The Eve cluster
When reading the forums I have seen many speculations on the cluster setup. This has ranged from "THE" Eve server meaning one monstrous machine to a geographically dispersed spiderweb of proxies around a central cluster. Both extremes are far of although the latter one was considered at one point but later abandoned due to the inconvenience and minimal gains involved.
In reality Eve is running on a cluster in Thamesside London. At the heart of it there is a SQL server cluster, two machines running in an Active-Standby configuration. If one breaks down the other automatically senses it and takes over.
In front of the sql server machines there are 42 application servers of which we are using 28 at the moment. These are what we call SOL servers (1) These servers calculate trajectories, run station services, market and almost everything else. In front of the SOL servers there are 13 proxies (since 13 isn´t such a lucky number we only run 12 of these atm :).
The proxies purpose is to keep track of all the services each client is using. Think of it as one fat pipe from your client to the proxy which then breaks up into many smaller pipes to several SOL servers depending on where you are and what you are doing in the game. Each SOL server then contacts the database for data it needs in order to process your clients requests and to calculate the outcomes of interactions between you and other people in the game. Each proxy has both an individual user limit and also a cluster limit, both configurable which explains messages such as "proxy full" and "cluster full" which some of you may be familiar with from beta.
In front of the proxy servers we have two load balancers in a failover configuration which take care of rerouting connections from a virtual server ip to one of the real proxies behind it. It masks the real server ip's and keeps track of which client is connected to which server.
As you can imagine keeping all of these servers and the different services that run on them in sync is quite complex, especially so when users change locations or services and the proxies need to close connections for the users in one place and open up connections on other SOL servers. This happens for example every time you exit or dock at a station or jump at a jumpgate. It is at this critical transition phase that users have been prone to getting stuck.

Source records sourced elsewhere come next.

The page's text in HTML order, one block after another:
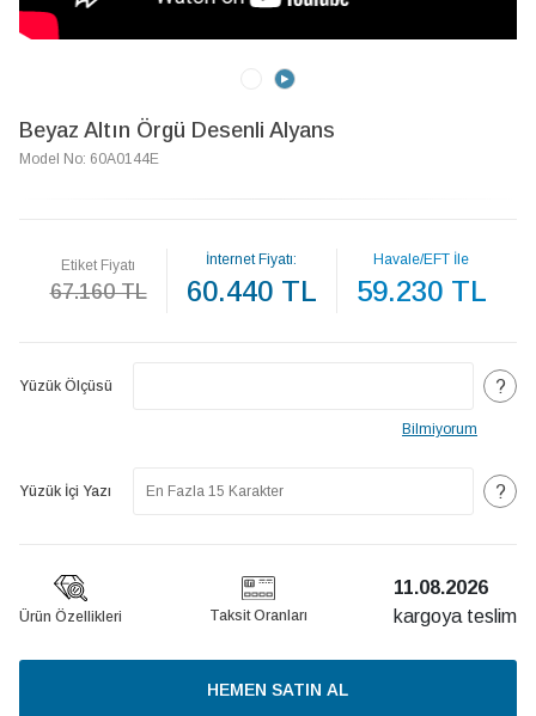
Beyaz Altın Örgü Desenli Alyans
Model No: 60A0144E
Etiket Fiyatı
67.160 TL
İnternet Fiyatı:
60.440 TL
Havale/EFT İle
59.230 TL
Yüzük Ölçüsü ?
Bilmiyorum
Yüzük İçi Yazı ?
Ürün Özellikleri Taksit Oranları
11.08.2026
kargoya teslim
HEMEN SATIN AL
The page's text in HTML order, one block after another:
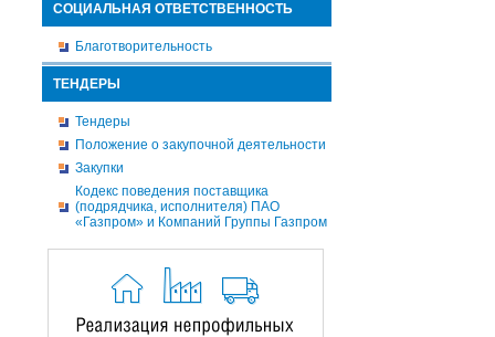
СОЦИАЛЬНАЯ ОТВЕТСТВЕННОСТЬ
Благотворительность
ТЕНДЕРЫ
Тендеры
Положение о закупочной деятельности
Закупки
Кодекс поведения поставщика
(подрядчика, исполнителя) ПАО
«Газпром» и Компаний Группы Газпром
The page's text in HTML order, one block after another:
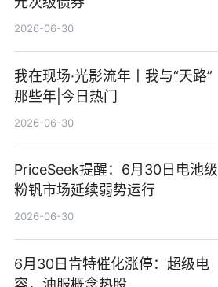
2026-06-30
我在现场·光影流年丨我与“天路”
那些年|今日热门
2026-06-30
PriceSeek提醒：6月30日电池级
粉钒市场延续弱势运行
2026-06-30
6月30日肯特催化涨停：超级电
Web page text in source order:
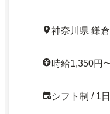
神奈川県 鎌
時給1,350円
シフト制 / 1
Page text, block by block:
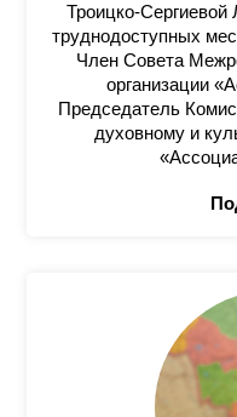
Троицко-
труднодоступных
Член Совета
организации
Председатель
духовному и
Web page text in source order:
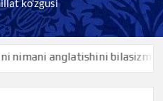
anglatishini bilasizmi
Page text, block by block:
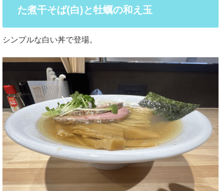
た煮干そば(白)と牡蠣の和え玉
シンプルな白い丼で登場。
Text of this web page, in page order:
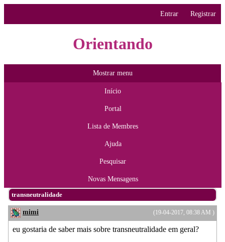
Entrar Registrar
Orientando
Mostrar menu
Início
Portal
Lista de Membres
Ajuda
Pesquisar
Novas Mensagens
transneutralidade
(19-04-2017, 08:38 AM )
mimi
eu gostaria de saber mais sobre transneutralidade em geral?
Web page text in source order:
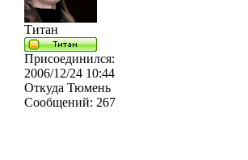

One SOL server may also be more busy than another because more users are using services from it and therefore you may experience lag in certain locations and using some services. Someday (hopefully soon) load balancing across SOL servers will be fluent and load will shift between servers as the service load fluctuates.
Today however load balancing is based on preset factors. When new services are started (a user entering a solar system which no one else is using for example) the total load for each sol server is calculated from the number of services and their corresponding load factor and the sol server with the lowest factor accquires the new service. Unfortunately it also keeps it until nobody is using it any more. This has the unwanted side effect of ultimately collapsing that server if too many users are using the services it has assigned. This very seldom happens although we have occational hotspots of activity which may cause lag for some users while others are fine since they are not using services from that particular server.
Well, that was Eve cluster 101. Enjoy!
**1) **Short for solar system, this nickname dates back to early beta when a solar system was a single entity that had to run all solarsystem services and components on a single server where as now it has been broken into multiple units which are dispersed over many servers for load balancing purposes.